The British multinational consumer goods company that makes Dove soap and Knorr soup said that in the third quarter it increased prices by 4.1 percent to “offset rising commodity and other input costs.”
The move “is a step up from the first half of the year,” Unilever said in a statement, noting that it is taking pricing action to offset rising commodity and other input costs.
“Peak inflation will be in the first half of 2022, and it will moderate as we move towards the second half,” Jope said, adding that the company will introduce productivity measures to offset higher prices.
The company’s finance chief Graeme Pitkethly told reporters on a media call that Unilever expects inflation could be higher in 2022 than this year, adding it was likely to peak in the first half of next year and level out thereafter.

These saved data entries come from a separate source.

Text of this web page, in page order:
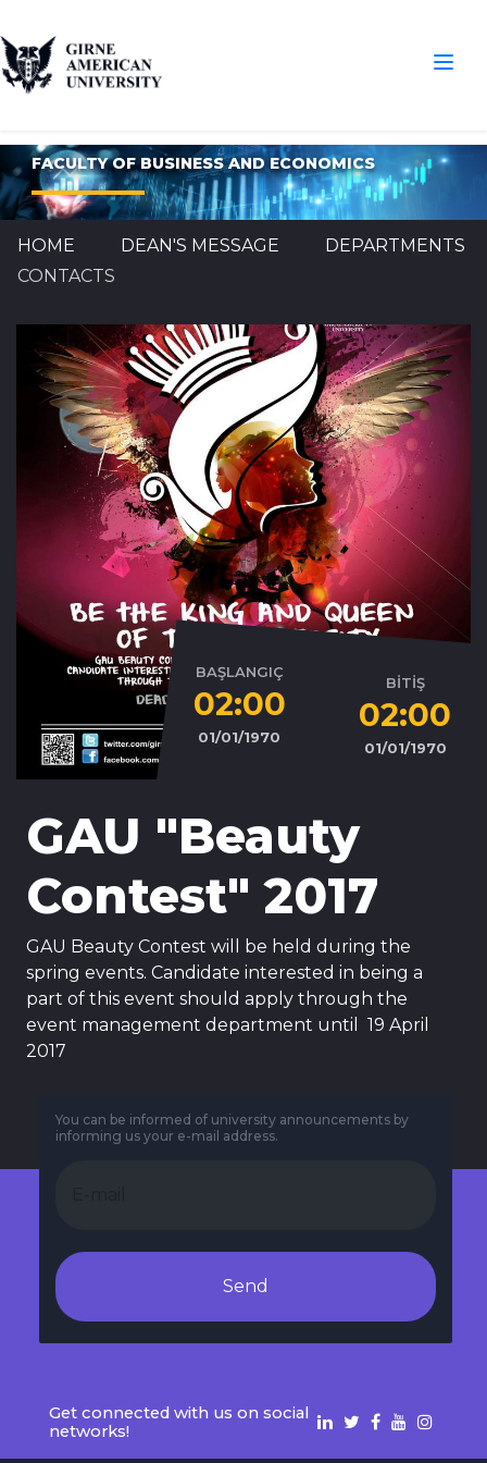
FACULTY OF BUSINESS AND ECONOMICS
HOME DEAN'S MESSAGE
DEPARTMENTS
CONTACTS
BAŞLANGIÇ
02:00
01/01/1970
BİTİŞ
02:00
01/01/1970
GAU "Beauty
Contest" 2017
GAU Beauty Contest will be held during the
spring events. Candidate interested in being a
part of this event should apply through the
event management department until 19 April
2017
You can be informed of university announcements by
informing us your e-mail address.
Send
Get connected with us on social
networks!
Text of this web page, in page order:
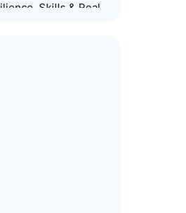
Skills & Real
and
Tech Summit
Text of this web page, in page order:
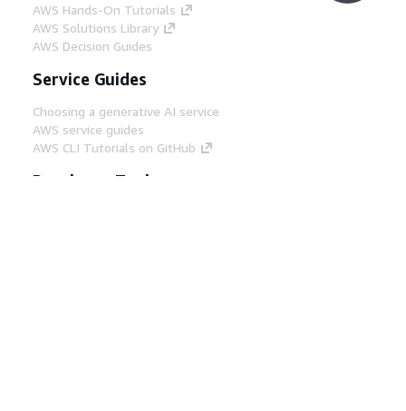
AWS Hands-On Tutorials
AWS Solutions Library
AWS Decision Guides
Service Guides
Choosing a generative AI service
AWS service guides
AWS CLI Tutorials on GitHub
Developer Tools
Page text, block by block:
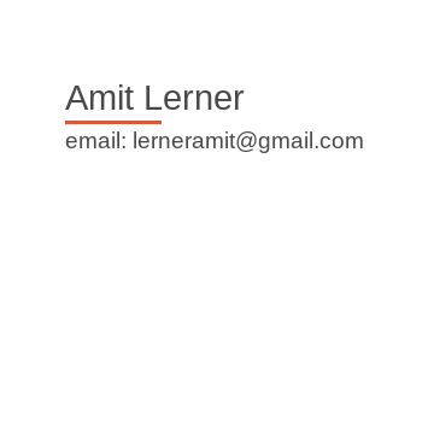
Amit Lerner
email: lerneramit@gmail.com
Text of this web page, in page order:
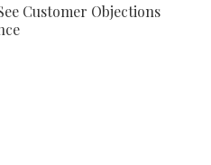
Customer Objections
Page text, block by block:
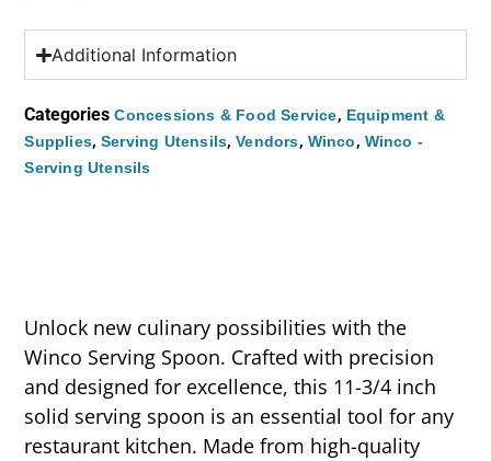
Additional Information
Categories Concessions & Food Service, Equipment &
Supplies, Serving Utensils,Vendors, Winco, Winco -
Serving Utensils
Unlock new culinary possibilities with the
Winco Serving Spoon. Crafted with precision
and designed for excellence, this 11-3/4 inch
solid serving spoon is an essential tool for any
restaurant kitchen. Made from high-quality
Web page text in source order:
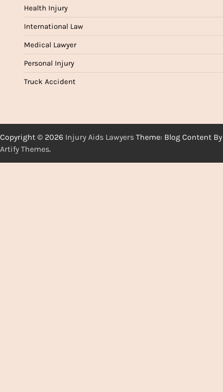
Health Injury
International Law
Medical Lawyer
Personal Injury
Truck Accident
Copyright © 2026 Injury Aids Lawyers Theme: Blog Content By
Artify Themes.
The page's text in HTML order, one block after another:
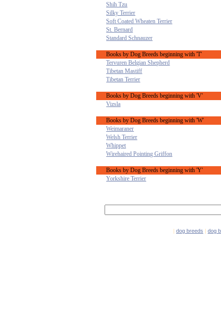
Shih Tzu
Silky Terrier
Soft Coated Wheaten Terrier
St. Bernard
Standard Schnauzer
Books by Dog Breeds beginning with 'T'
Tervuren Belgian Shepherd
Tibetan Mastiff
Tibetan Terrier
Books by Dog Breeds beginning with 'V'
Vizsla
Books by Dog Breeds beginning with 'W'
Weimaraner
Welsh Terrier
Whippet
Wirehaired Pointing Griffon
Books by Dog Breeds beginning with 'Y'
Yorkshire Terrier
| dog breeds | dog
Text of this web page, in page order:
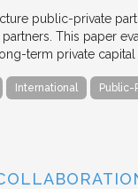
public-private
This paper
term private capital
International Public-

The maker of Ben & Jerry’s ice cream said underlying sales rose 2.5 percent in the three months ended Sept. 30, above the 2.2 percent forecast by analysts in a company-supplied consensus.

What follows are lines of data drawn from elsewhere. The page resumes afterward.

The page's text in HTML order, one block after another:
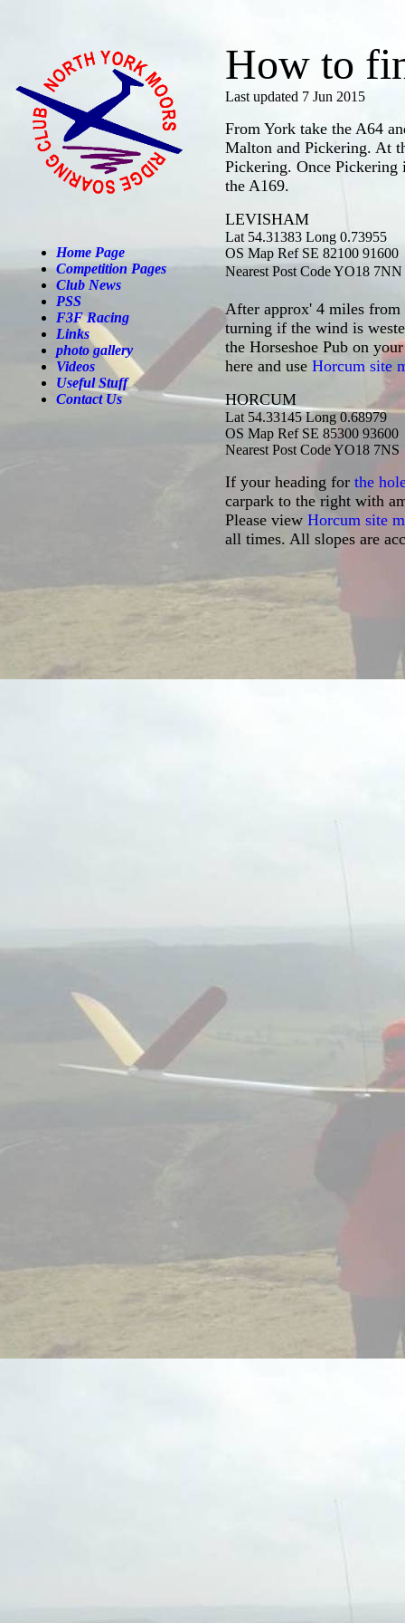
Home Page
Competition Pages
Club News
PSS
F3F Racing
Links
photo gallery
Videos
Useful Stuff
Contact Us
How to
Last updated 7 Jun 2015
From York take the A64
Malton and Pickering. At
Pickering. Once Pickering
the A169.
LEVISHAM
Lat 54.31383 Long 0.73955
OS Map Ref SE 82100 91600
Nearest Post Code YO18 7NN
After approx' 4 miles
turning if the wind is
the Horseshoe Pub on
here and use Horcum site
HORCUM
Lat 54.33145 Long 0.68979
OS Map Ref SE 85300 93600
Nearest Post Code YO18 7NS
If your heading for the
carpark to the right with
Please view Horcum site
all times. All slopes are
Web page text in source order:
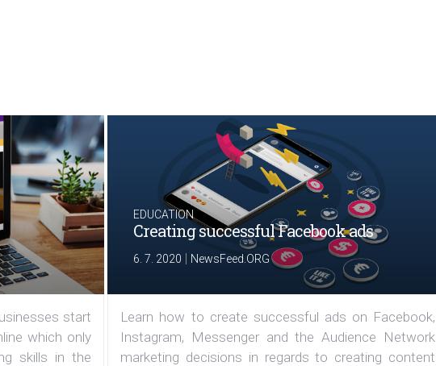
start
which only
skills in the
EDUCATION
Creating successful Facebook ads
6. 7. 2020 | NewsFeed.ORG
Learn how to create successful ads on Facebook,
Instagram, Messenger and the Audience Network
marketing decisions in regards to creating content
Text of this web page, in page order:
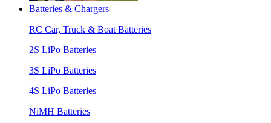
Batteries & Chargers
RC Car, Truck & Boat Batteries
2S LiPo Batteries
3S LiPo Batteries
4S LiPo Batteries
NiMH Batteries
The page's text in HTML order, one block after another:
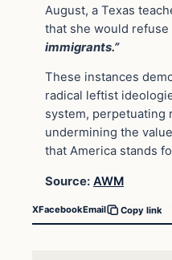
August, a Texas
that she would refuse
immigrants.”
These instances
radical leftist
system, perpetuating
undermining the
that America stands
Source: AWM
XFacebookEmail Copy link

Growth was helped by demand in the United States, India, China, and Turkey, while the 4.1 percent increase in prices more than offset a 1.5 percent decline in volumes.
The price hike was up sharply from the 1.6 percent increase in the second quarter and Pitkethly warned there would be another step up in the fourth quarter that would continue into the first half of next year.
Separately, rival Nestlé said on Wednesday said that it had raised prices 1.6 percent in the nine months to September, while Procter & Gamble announced that it would also raise prices further.
Inflation in the consumer goods industry has been running in the high-teens, though Unilever said it was seeing a lower impact because of its negotiating power and hedging.
Pitkethly told reporters that roughly 20 billion euros ($23 billion) worth of annual raw materials and packaging costs and 3 billion euros ($3.4 billion) worth of annual logistics costs have been affected by inflation, Bloomberg reported.
“We continue to responsibly take pricing and that’s in relation to the very high levels of inflation we’re seeing,” Pitkethly said.